And a thriving ice business was born
Imagine a Bluffton winter with nine inches of ice covering a water-filled quarry. The following accounts confirm this measurement and reveal an ice business created here as a result.
The following Bluffton News accounts show a glimpse of the ice business that once operated here. Bluffton may have had up to six quarries between the 1870s and early 1900s. We do not know the number of ice businesses operating here in the 1890s and later.
Bluffton News - Winter of 1894
Ice men have been putting up ice this week. The ice is between five and six inches thick.
January 1897
- A New Enterprise -
A.L. Conrad is erecting a large ice house on the old Ritzler, Greenwalt & Co. grounds and expects to deliver ice to the citizens of Bluffton this coming summer. He will have an ice wagon and will give his patrons advantage of regular delivering and hopes to get a share of their patronage. Satisfaction guaranteed.
(The “old Ritzler quarry” opened in 1882. The owners purchased 13.5 acres “south and west of the railroad bridge." By the 1930s and perhaps even earlier, it had become the village dump.
A Bluffton News article of Jan. 18, 1940, stated: Contract to continue the city dump ground in its present location was renewed with the Bluffton Hatchery company by action of the town council Monday night for a three year term. The dump located near the Nickel Plate Railroad right of way is part of an abandoned quarry on land owned by the hatchery.)
January 1897
The local ice men cut their first harvest Saturday and in anticipation of a thaw some of them worked all day Sunday to get up as much of the congealed water as possible, bit is generally enceded that the ice did not deteriorate in value any during Sunday night. Monday morning attempt was made again to cut but it was so cold the men could not stand it.
Winter – 1897
Ice nine inches thick was cut from the quarries Tuesday. It increased three inches from Saturday till Tuesday.
Dec. 14, 1914
The winters of the very late 1890s were exceptional for the ice business. The following story from a Dec. 24, 1914, Bluffton News, references those years:
Bluffton ice dealers are harvesting the second ice crop this year, the first crop being cut last January. This is the first time in more than 15 years that dealers have been able to harvest twice in one year.

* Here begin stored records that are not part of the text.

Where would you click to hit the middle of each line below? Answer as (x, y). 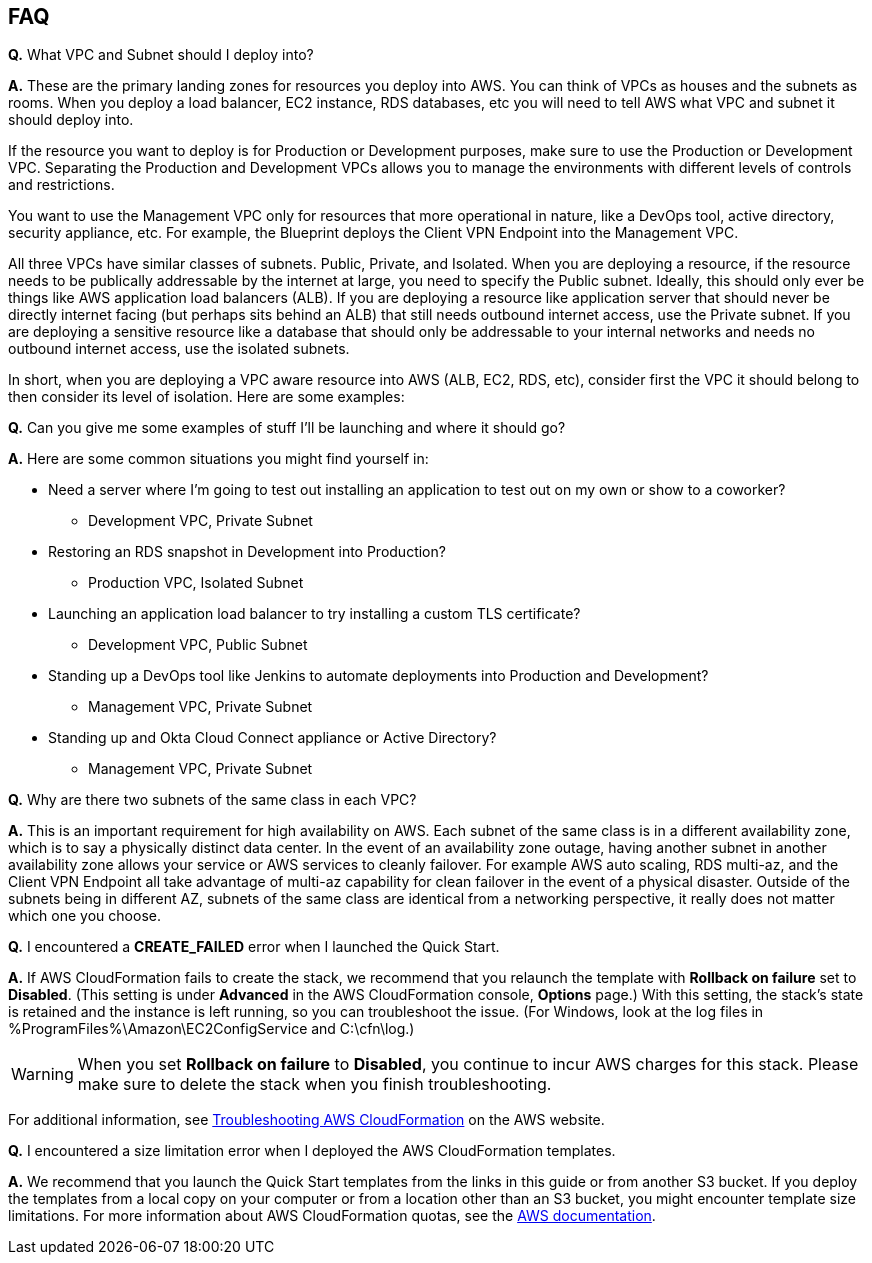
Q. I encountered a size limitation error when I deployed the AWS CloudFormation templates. (312, 1151)
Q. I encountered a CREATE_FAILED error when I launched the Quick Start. (254, 947)
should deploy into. (71, 120)
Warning (42, 1074)
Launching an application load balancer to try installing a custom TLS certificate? (314, 614)
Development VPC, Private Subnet (200, 521)
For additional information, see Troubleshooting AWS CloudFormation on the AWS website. (306, 1120)
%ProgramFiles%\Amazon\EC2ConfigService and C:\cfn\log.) (211, 1029)

On a tragic note, is the occasional story of a horse falling through the ice while ice cutting took place on these quarries. Horses tied to the ice wagons did not always survive falling into the quarry. One local source of these stories said that the entire town mourned for the dead horses.

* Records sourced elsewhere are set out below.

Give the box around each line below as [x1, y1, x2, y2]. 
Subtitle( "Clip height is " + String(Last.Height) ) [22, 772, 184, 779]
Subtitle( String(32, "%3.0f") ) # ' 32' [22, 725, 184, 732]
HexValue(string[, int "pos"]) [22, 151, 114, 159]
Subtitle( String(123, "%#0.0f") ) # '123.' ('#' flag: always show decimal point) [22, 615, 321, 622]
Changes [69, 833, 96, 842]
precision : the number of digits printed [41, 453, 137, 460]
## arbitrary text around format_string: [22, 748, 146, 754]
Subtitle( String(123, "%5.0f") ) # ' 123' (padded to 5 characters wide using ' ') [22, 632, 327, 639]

Very interesting, educational And enlightening!
As a small child, roughly between 1945 and 1948, I recall going to an Ice Plant to get a block of ice to cool food and drinks during a summer family reunion. It was located on North Main Street, across from the Buckeye quarry, probably where the driving school office is located now. We lived on North Jackson St at the time. There was a large ice fork (?) to pick up and carry a large block of ice. We used a smaller ice pick to break off small bits of ice for use. Presumably this ice was cut in winter-time from thick ice on the Buckeye.